**Dataset records:**
# # # #

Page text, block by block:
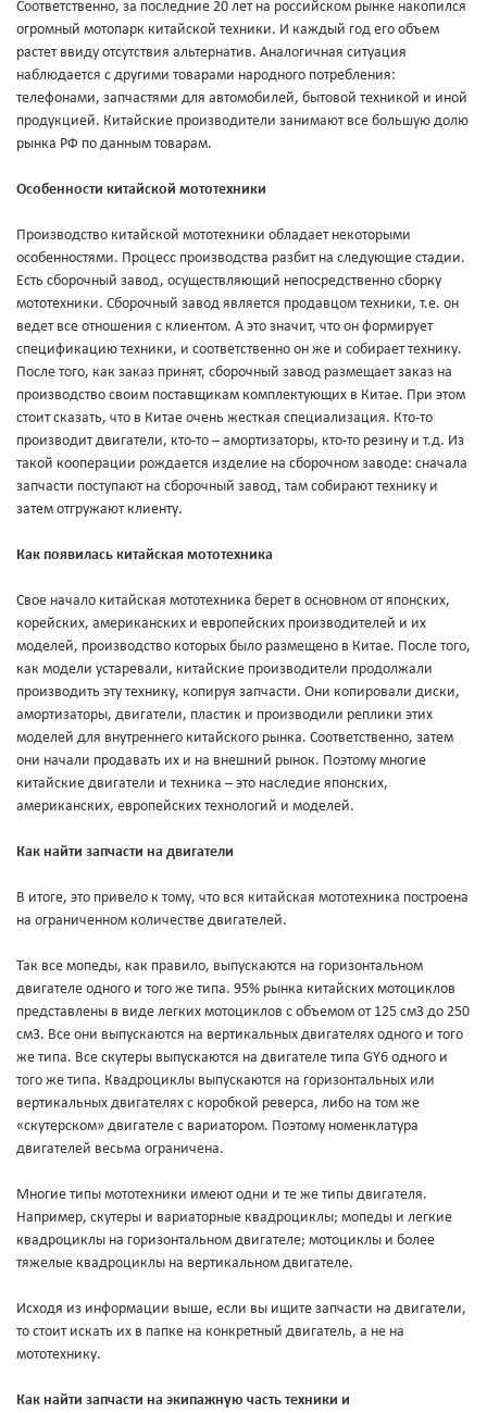
Соответственно, за последние 20 лет на российском рынке накопился
огромный мотопарк китайской техники. И каждый год его объем
растет ввиду отсутствия альтернатив. Аналогичная ситуация
наблюдается с другими товарами народного потребления:
телефонами, запчастями для автомобилей, бытовой техникой и иной
продукцией. Китайские производители занимают все большую долю
рынка РФ по данным товарам.
Особенности китайской мототехники
Производство китайской мототехники обладает некоторыми
особенностями. Процесс производства разбит на следующие стадии.
Есть сборочный завод, осуществляющий непосредственно сборку
мототехники. Сборочный завод является продавцом техники, т.е. он
ведет все отношения с клиентом. А это значит, что он формирует
спецификацию техники, и соответственно он же и собирает технику.
После того, как заказ принят, сборочный завод размещает заказ на
производство своим поставщикам комплектующих в Китае. При этом
стоит сказать, что в Китае очень жесткая специализация. Кто-то
производит двигатели, кто-то – амортизаторы, кто-то резину и т.д. Из
такой кооперации рождается изделие на сборочном заводе: сначала
запчасти поступают на сборочный завод, там собирают технику и
затем отгружают клиенту.
Как появилась китайская мототехника
Свое начало китайская мототехника берет в основном от японских,
корейских, американских и европейских производителей и их
моделей, производство которых было размещено в Китае. После того,
как модели устаревали, китайские производители продолжали
производить эту технику, копируя запчасти. Они копировали диски,
амортизаторы, двигатели, пластик и производили реплики этих
моделей для внутреннего китайского рынка. Соответственно, затем
они начали продавать их и на внешний рынок. Поэтому многие
китайские двигатели и техника – это наследие японских,
американских, европейских технологий и моделей.
Как найти запчасти на двигатели
В итоге, это привело к тому, что вся китайская мототехника построена
на ограниченном количестве двигателей.
Так все мопеды, как правило, выпускаются на горизонтальном
двигателе одного и того же типа. 95% рынка китайских мотоциклов
представлены в виде легких мотоциклов с объемом от 125 см3 до 250
см3. Все они выпускаются на вертикальных двигателях одного и того
же типа. Все скутеры выпускаются на двигателе типа GY6 одного и
того же типа. Квадроциклы выпускаются на горизонтальных или
вертикальных двигателях с коробкой реверса, либо на том же
«скутерском» двигателе с вариатором. Поэтому номенклатура
двигателей весьма ограничена.
Многие типы мототехники имеют одни и те же типы двигателя.
Например, скутеры и вариаторные квадроциклы; мопеды и легкие
квадроциклы на горизонтальном двигателе; мотоциклы и более
тяжелые квадроциклы на вертикальном двигателе.
Исходя из информации выше, если вы ищите запчасти на двигатели,
то стоит искать их в папке на конкретный двигатель, а не на
мототехнику.
Как найти запчасти на экипажную часть техники и
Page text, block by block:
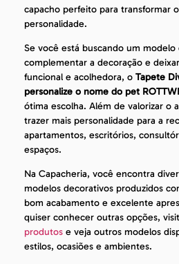
capacho perfeito para transformar
personalidade.
Se você está buscando um modelo
complementar a decoração e
funcional e acolhedora, o Tapete
personalize o nome do pet
ótima escolha. Além de valorizar o
trazer mais personalidade para a
apartamentos, escritórios,
espaços.
Na Capacheria, você encontra
modelos decorativos produzidos
bom acabamento e excelente
quiser conhecer outras opções,
produtos e veja outros modelos
estilos, ocasiões e ambientes.
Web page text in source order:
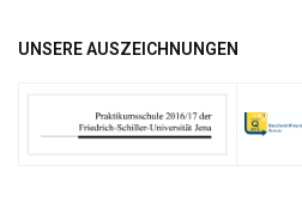
UNSERE AUSZEICHNUNGEN
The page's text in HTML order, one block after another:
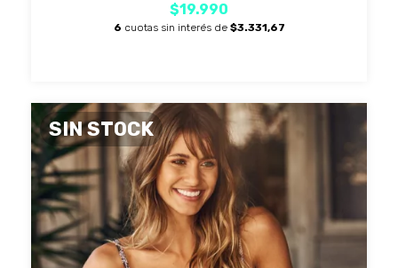
$19.990
6 cuotas sin interés de $3.331,67
SIN STOCK
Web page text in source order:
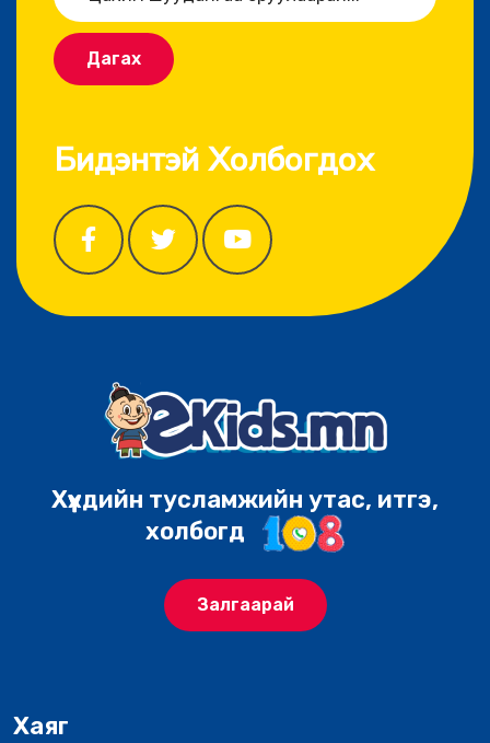
Дагах
Бидэнтэй Холбогдох
Хүүхдийн тусламжийн утас, итгэ,
холбогд
Залгаарай
Хаяг
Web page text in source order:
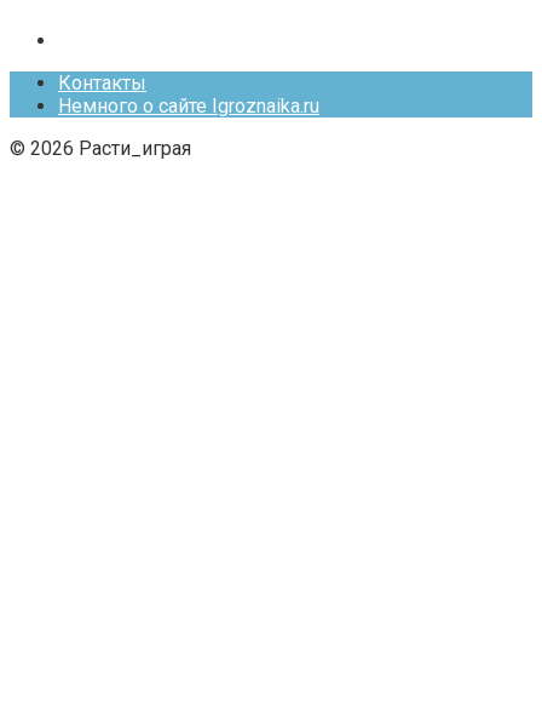
Контакты
Немного о сайте Igroznaika.ru
© 2026 Расти_играя
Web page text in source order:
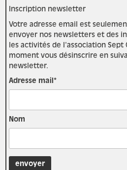
Inscription newsletter
Votre adresse email est
envoyer nos newsletters et des
les activités de l'association Sept
moment vous désinscrire en
newsletter.
Adresse mail*
Nom
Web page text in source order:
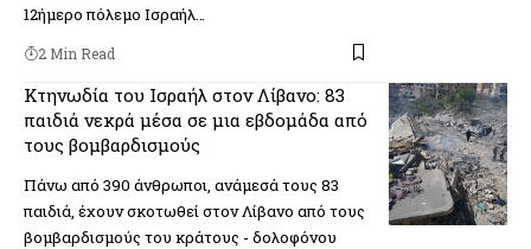
12ήμερο πόλεμο Ισραήλ…
2 Min Read
Κτηνωδία του Ισραήλ στον Λίβανο: 83
παιδιά νεκρά μέσα σε μια εβδομάδα από
τους βομβαρδισμούς
Πάνω από 390 άνθρωποι, ανάμεσά τους 83
παιδιά, έχουν σκοτωθεί στον Λίβανο από τους
βομβαρδισμούς του κράτους - δολοφόνου
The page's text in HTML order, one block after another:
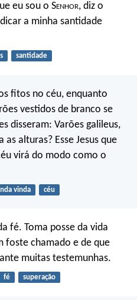
eu sou o Senhor, diz o
a minha santidade
santidade
fitos no céu, enquanto
vestidos de branco se
disseram: Varões galileus,
alturas? Esse Jesus que
virá do modo como o
vinda céu
fé. Toma posse da vida
foste chamado e de que
muitas testemunhas.
fé superação
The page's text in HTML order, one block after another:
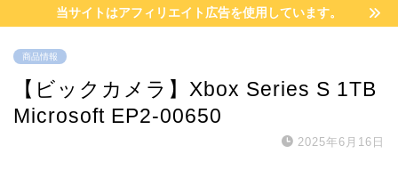
当サイトはアフィリエイト広告を使用しています。
商品情報
【ビックカメラ】Xbox Series S 1TB
Microsoft EP2-00650
2025年6月16日
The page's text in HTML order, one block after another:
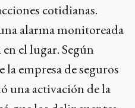
cotidianas.
alarma monitoreada
el lugar. Según
empresa de seguros
una activación de la
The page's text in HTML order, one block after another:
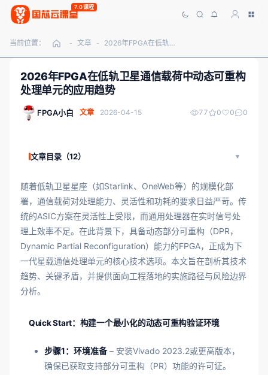
7.0课程
当前位置： - 文章 - 2026年FPGA在低轨卫星通信载荷中动态可重构处理单元的应用趋势
2026年FPGA在低轨卫星通信载荷中动态可重构
处理单元的应用趋势
FPGA小白 文章 2026-04-15 77 0 0 0
文章目录（12）
随着低轨卫星星座（如Starlink、OneWeb等）的规模化部
署，通信载荷对处理能力、灵活性和功耗的要求日益严苛。传
统的ASIC方案在灵活性上受限，而通用处理器在实时信号处
理上效率不足。在此背景下，具备动态部分可重构（DPR，
Dynamic Partial Reconfiguration）能力的FPGA，正成为下
一代星载通信处理单元的核心技术选项。本文旨在剖析其技术
趋势、关键矛盾，并提供面向工程落地的实施路径与风险边界
分析。
Quick Start：构建一个最小化的动态可重构验证环境
步骤1：环境准备– 安装Vivado 2023.2或更高版本，
确保已获取支持部分可重构（PR）功能的许可证。
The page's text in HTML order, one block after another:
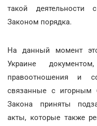
такой деятельности
Законом порядка.
На данный момент
Украине
правоотношения и
связанные с игорным
Закона приняты
акты, которые также
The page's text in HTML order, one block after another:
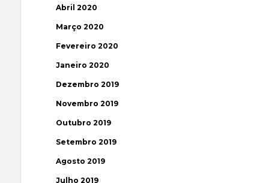
Abril 2020
Março 2020
Fevereiro 2020
Janeiro 2020
Dezembro 2019
Novembro 2019
Outubro 2019
Setembro 2019
Agosto 2019
Julho 2019
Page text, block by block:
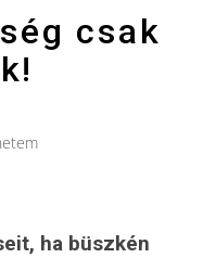
csak
ha büszkén
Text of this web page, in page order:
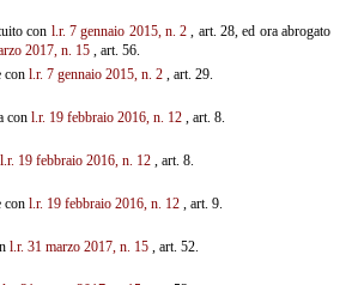
con l.r. 7 gennaio 2015, n. 2 , art. 28, ed ora abrogato
2017, n. 15, art. 56.
con l.r. 7 gennaio 2015, n. 2, art. 29.
con l.r. 19 febbraio 2016, n. 12, art. 8.
l.r. 19 febbraio 2016, n. 12, art. 8.
con l.r. 19 febbraio 2016, n. 12, art. 9.
l.r. 31 marzo 2017, n. 15, art. 52.
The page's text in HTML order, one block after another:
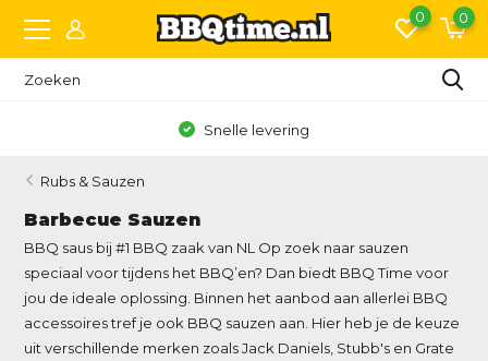
0 0
Snelle levering
Rubs & Sauzen
Barbecue Sauzen
BBQ saus bij #1 BBQ zaak van NL Op zoek naar sauzen
speciaal voor tijdens het BBQ’en? Dan biedt BBQ Time voor
jou de ideale oplossing. Binnen het aanbod aan allerlei BBQ
accessoires tref je ook BBQ sauzen aan. Hier heb je de keuze
uit verschillende merken zoals Jack Daniels, Stubb's en Grate
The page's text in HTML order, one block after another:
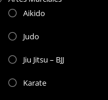
Aikido
Judo
Jiu Jitsu – BJJ
Karate
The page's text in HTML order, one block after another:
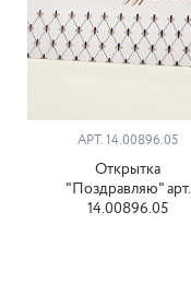
АРТ. 14.00896.05
Открытка
"Поздравляю" арт.
14.00896.05
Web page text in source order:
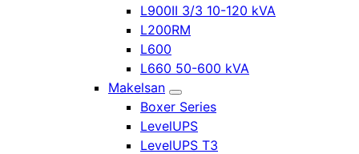
L900II 3/3 10-120 kVA
L200RM
L600
L660 50-600 kVA
Makelsan
Boxer Series
LevelUPS
LevelUPS T3
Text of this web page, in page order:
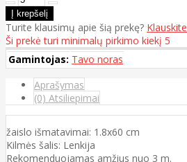
Turite klausimų apie šią prekę? Klauskite
Ši prekė turi minimalų pirkimo kiekį 5
Gamintojas: Tavo noras
Aprašymas
(0) Atsiliepimai
žaislo išmatavimai: 1.8x60 cm
Kilmės šalis: Lenkija
Rekomenduojamas amžius nuo 3 m.
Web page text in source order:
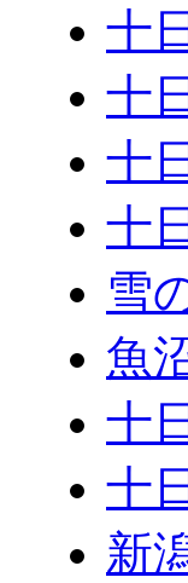
十
十
十
十
雪
魚
十
十
新

# # # #

Please return the lines above that run from the line containing "随着低轨卫星星座（如Starlink、OneWeb等）的规模化部" to the line containing "Quick Start：构建一个最小化的动态可重构验证环境", inclusive, exactly and with no other lines.

随着低轨卫星星座（如Starlink、OneWeb等）的规模化部
署，通信载荷对处理能力、灵活性和功耗的要求日益严苛。传
统的ASIC方案在灵活性上受限，而通用处理器在实时信号处
理上效率不足。在此背景下，具备动态部分可重构（DPR，
Dynamic Partial Reconfiguration）能力的FPGA，正成为下
一代星载通信处理单元的核心技术选项。本文旨在剖析其技术
趋势、关键矛盾，并提供面向工程落地的实施路径与风险边界
分析。
Quick Start：构建一个最小化的动态可重构验证环境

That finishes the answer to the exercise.